SO...then the goal is to be as transparent as possiable given the equipment available (PA) and subsystems correct? thansparency is the baseline you work for..no coloration at all..is that correct?

Depends upon the act, and your involvement with them.

 

For example, tonight I mixed the River City Brass Band at Heinz Hall for the Performing Arts. This is the local symphony room. The RCBB has just taken it as their home performance space. Formerly, they were at Carnegie Hall. Tonight's performance included elements supplied by the Pittsburgh Opera, the Civic Light Opera, the Pittsburgh Symphony Orchestra, and students from our CAPA high school, as well as the guys from Forever Plaid. My job was to be invisible, yet get the soloists and singers above the brass, but NOT have it sound as if there was a PA in the hall.

 

In another thread I mentioned the recordings we were doing over the weekend... solo classical concert piano. Clean mics, good placement, no eq or compression or other effects, just the performer, sweating it out.

 

Jazz bands usually require minimal affects.

 

Rock bands always want to sound bigger than they really are. This is where all the bullshit usually comes into play.
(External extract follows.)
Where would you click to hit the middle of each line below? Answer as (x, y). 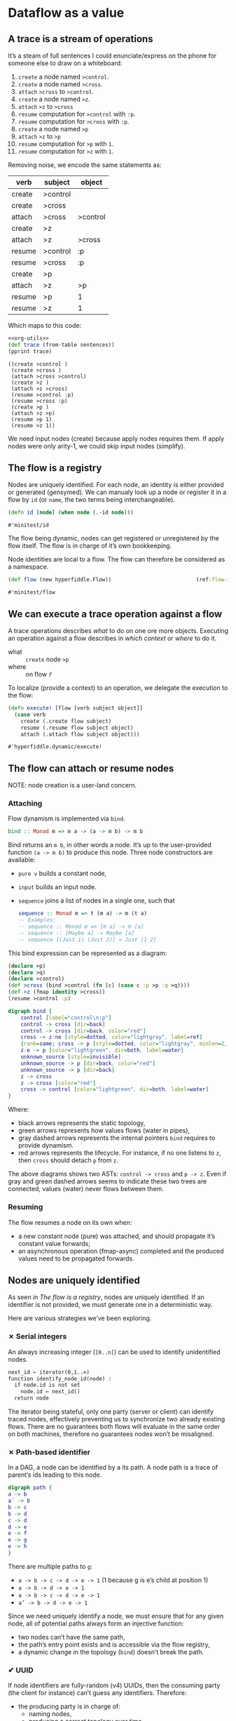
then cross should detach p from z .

You know, double stacks of double stacked Marshalls and SVTs, cranked full in a 300 seat club, and the band whining "I can't hear the monitors!!!!" Chick singers with no self assurance, can't sing without tons of reverb, plus reverb in the monitors. Autotune, harmonizers, subharmonic synths, ... three bags full. Lots of drama. You'd think it was an opera.

 

My work runs the gamut from solo anything through musicals, plays, operas, ballets, jazz, rock of every genre, whatever... and I love it all. And I still get the most personal enjoyment (as a sound guy) from mixing a rock band in a sweaty club, kicking out some original music and cool grooves. I've gotten further and further from that as the reliance on fakery and trickery grows.

 

So when someone talks about what comes from the PA not sounding like the band, it makes me laugh.

 

It is also worth pointing out that if you are on stage, you have no idea what it sounds like up front.

 

Now, a lot of PA guys will give you a decent sound if you give them half a chance. But if you fill the room with sound and they are just trying to keep the vocals above the din, you get what you get. My complaints about sound have to do with the major tours in arenas and concert halls all over the US. I don't know if these guys are overwhelmed or just under trained, but I really hate the product that they put out.

 

And I'm not the only one. I was walking a hall with Don Pearson (those of you who know about PA, know who he is...) and we were checking out the sound of a new rig. The rig sounded great, but the operator (hired by the band) was killing the act. It sounded totally bad. We got back tot he board and understood why. He must have learned on a Yamaha 2404, because every channel was running fully red.

 

Another thing that I have noticed when taking a club engineer and putting him behind a big and real rig... when he doesn't hear the distortion that he is used to hearing from his club stuff, he seeks to create it by overloading the console channels and/or following gear.

 

I'll tell you this... given the current state of concert sound, there is absolutely NO reason for (large format concert) sound to ever suck, unless the operator sucks. These guys have everything at their disposal, in qualities and quantities that we could never have imagined, even only ten years ago.

 

Bill

"I believe that entertainment can aspire to be art, and can become art, but if you set out to make art you're an idiot."

 

Steve Martin

 

Show business: we're all here because we're not all there.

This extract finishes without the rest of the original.